Joker_vD · 2 years ago

> why were you trying to hand allocations over to malloc()?

So that they could be released with free(). For historical reasons, on Linux, most libraries don't generally provide foo_free() functions to be used for freeing objects returned from those libraries, everyone is supposed to use free(), under the tacit assumption that there is only one version of libc loaded in the process which everyone will use. The Windows world has somewhat better culture in this regard.

> Why not entirely replace malloc() for the process?

Now that's just rude.

Rygian · 2 years ago

> When you access a transient string, the string itself won’t know whether the data it points to is still valid, so you as a programmer need to ensure that every transient string you use is actually still valid.

In my mind this reads identical to "if you're a security practitioner, worry about this bit here."

kristianp · 2 years ago

Don't you lose the in-memory interop with other libraries by doing this? I'm thinking that duckdb will no longer be able to read polars data that has been loaded into memory, as it can currently do, due to duckdb supporting Arrow. Isn't the benefit of arrow that it's supported by many languages and libraries as a standard?

Will there be an option to use the "compatible" string format?

mau · 2 years ago

Arrow supports this string format: https://arrow.apache.org/docs/format/Columnar.html#variable-...

From the article:

> As luck would have it, the Arrow spec was also finally making progress with adding the long anticipated German Style string types to the specification. Which, spoiler alert, is the type we implemented.

ritchie46 · 2 years ago

DuckDB has their own string type (quite similar to this) that deviates from Arrow (large)-string type, so it had to do a copy anyway. Nothing has changed on that front.

emidln · 2 years ago

Wouldnt you just recompile your duckdb with the hacked Arrow?

suremarc · 2 years ago

Arrow is a cross-language standard. Polars is written in Rust but DuckDB is written in C++. So it's not that simple unfortunately.

xiaodai · 2 years ago

For short strings, this is basically the same concept as ShortStrings.jl in julia

https://github.com/JuliaString/ShortStrings.jl

lmeyerov · 2 years ago

I wonder if something like arrow's custom extension types mechanism would streamline building novel data representations without full forks? It may highlight gaps in the extension mechanism

For similar reasons, we've been curious about new compression modes on indexes

Deleted Comment

ismailmaj · 2 years ago

I might have missed it in the article but I'm not sure why the prefix is stored for strings that can't be inlined.

pgwhalen · 2 years ago

Ctrl-F for "Some motivations are as follows" under the "String view with short string optimizations" section here: https://docs.google.com/document/d/12aZi8Inez9L_JCtZ6gi2XDbQ...

Copying here:

> Having the 4-byte prefix directly accessible (without indirection through an offset into a separate data buffer) can substantially improve the performance of comparisons returning false. This prefix can be encoded with multi-column hash keys to accelerate aggregations, joins. Sorts would likely also be significantly faster with this representation (experiments would tell for certain)

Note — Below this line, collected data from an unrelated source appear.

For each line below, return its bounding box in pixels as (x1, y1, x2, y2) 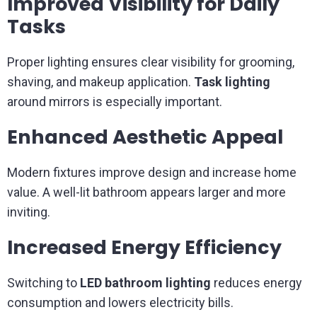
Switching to (7, 275, 80, 290)
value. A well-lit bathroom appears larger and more (7, 185, 286, 200)
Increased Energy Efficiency (7, 234, 282, 260)
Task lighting (194, 74, 270, 89)
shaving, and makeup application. (7, 74, 194, 89)
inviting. (7, 204, 50, 219)
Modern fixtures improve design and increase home (7, 165, 296, 180)
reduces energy (211, 275, 302, 290)
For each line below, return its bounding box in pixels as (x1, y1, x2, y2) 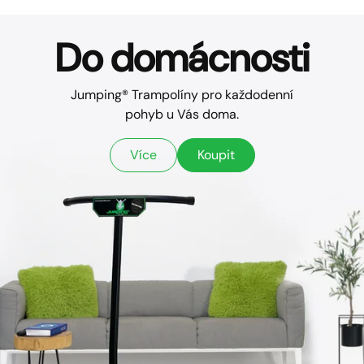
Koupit (197, 145, 235, 163)
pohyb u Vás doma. (125, 105, 239, 123)
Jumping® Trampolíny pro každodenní (71, 85, 293, 103)
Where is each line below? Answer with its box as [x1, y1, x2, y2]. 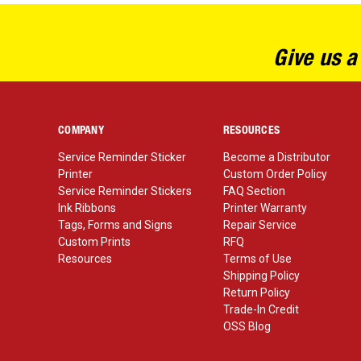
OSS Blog [222, 319, 271, 333]
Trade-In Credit [222, 302, 299, 316]
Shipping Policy [222, 268, 300, 282]
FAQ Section [222, 184, 285, 197]
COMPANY [58, 126, 104, 137]
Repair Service [222, 218, 297, 231]
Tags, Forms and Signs [58, 218, 172, 231]
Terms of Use [222, 251, 292, 265]
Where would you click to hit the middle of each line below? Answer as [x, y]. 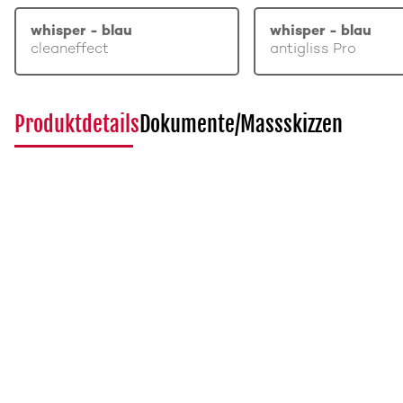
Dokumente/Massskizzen [241, 124]
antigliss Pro [313, 50]
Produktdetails [77, 124]
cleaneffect [70, 50]
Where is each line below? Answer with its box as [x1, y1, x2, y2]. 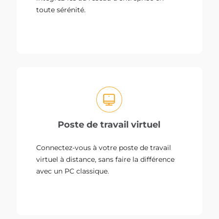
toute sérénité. [36, 5, 86, 14]
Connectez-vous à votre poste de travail [36, 143, 171, 153]
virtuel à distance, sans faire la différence [36, 155, 175, 164]
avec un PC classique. [36, 167, 109, 176]
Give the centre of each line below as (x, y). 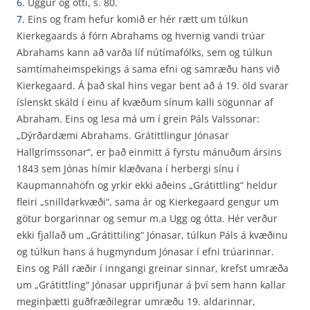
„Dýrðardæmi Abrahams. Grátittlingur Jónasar (123, 135)
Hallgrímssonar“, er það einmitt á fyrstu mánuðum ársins (149, 152)
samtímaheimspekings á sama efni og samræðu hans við (148, 69)
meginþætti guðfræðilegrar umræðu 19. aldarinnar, (136, 301)
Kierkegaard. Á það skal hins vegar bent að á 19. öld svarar (153, 85)
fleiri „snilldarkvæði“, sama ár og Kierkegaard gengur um (148, 202)
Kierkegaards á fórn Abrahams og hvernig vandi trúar (141, 36)
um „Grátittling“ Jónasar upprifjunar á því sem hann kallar (151, 285)
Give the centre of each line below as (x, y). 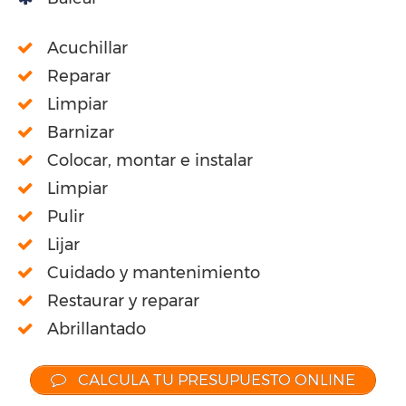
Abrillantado (97, 329)
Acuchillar (87, 48)
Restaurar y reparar (123, 301)
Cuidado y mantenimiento (154, 273)
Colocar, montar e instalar (150, 161)
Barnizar (81, 133)
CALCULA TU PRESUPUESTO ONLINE (214, 380)
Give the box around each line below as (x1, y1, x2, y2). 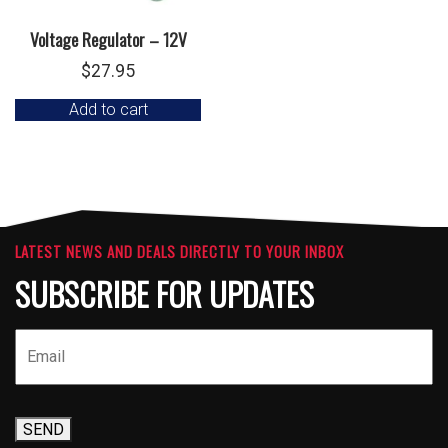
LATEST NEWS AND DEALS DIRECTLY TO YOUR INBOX (15, 240, 344, 263)
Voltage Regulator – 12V (29, 26, 187, 53)
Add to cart (68, 100, 148, 120)
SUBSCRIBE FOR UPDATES (15, 270, 314, 318)
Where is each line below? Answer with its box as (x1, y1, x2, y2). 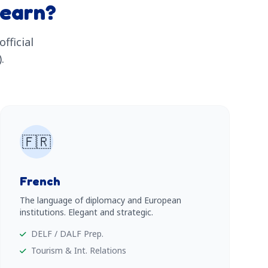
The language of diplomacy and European (20, 194, 181, 206)
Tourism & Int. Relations (31, 245, 126, 256)
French (20, 174, 60, 188)
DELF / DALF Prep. (31, 228, 103, 239)
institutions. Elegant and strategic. (20, 206, 153, 218)
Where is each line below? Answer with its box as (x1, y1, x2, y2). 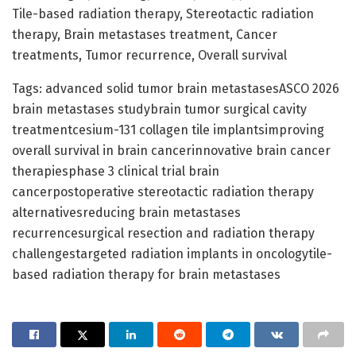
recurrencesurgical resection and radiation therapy (12, 225, 315, 241)
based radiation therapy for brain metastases (12, 266, 281, 282)
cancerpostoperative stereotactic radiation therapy (12, 184, 314, 199)
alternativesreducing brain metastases (12, 204, 241, 220)
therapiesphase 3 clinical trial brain (12, 163, 219, 179)
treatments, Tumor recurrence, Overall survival (12, 47, 287, 63)
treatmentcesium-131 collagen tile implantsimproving (12, 122, 324, 137)
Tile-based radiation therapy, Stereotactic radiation (12, 6, 314, 21)

> Certain algorithms (for example “prefix of string” or “suffix of string” — e.g. PREFIX(“foobar”, 3) -> “bar”) can execute by manipulating StringView values only and not requiring any memory copying of large strings.

This document was an early proposal for adding what is now called the StringView (and ByteView) types to the Arrow format itself.

make3 · 2 years ago

the first n bytes are likely by far the most often accessed in practices, specifically for sorting & filtering, etc. Storing them inline is likely a huge optimization for little cost.

NikkiA · 2 years ago

It's zero cost, since you want the pointer to be 64bit aligned anyway.